Would you please restate the data exactly as it stands, apart from the pictures?

(SOURCE DATA Opens)

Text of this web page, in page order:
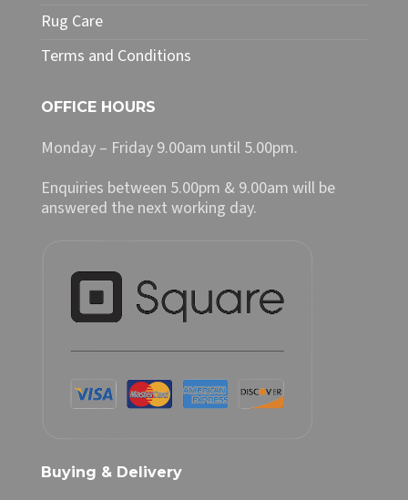
Rug Care
Terms and Conditions
OFFICE HOURS
Monday – Friday 9.00am until 5.00pm.
Enquiries between 5.00pm & 9.00am will be
answered the next working day.
Buying & Delivery
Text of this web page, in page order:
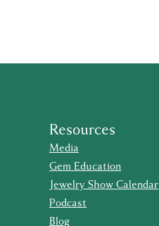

(SOURCE DATA Closes)

YOUR SOLUTION -
Text of this web page, in page order:
Rug Care
Terms and Conditions
OFFICE HOURS
Monday – Friday 9.00am until 5.00pm.
Enquiries between 5.00pm & 9.00am will be
answered the next working day.
Buying & Delivery
Text of this web page, in page order:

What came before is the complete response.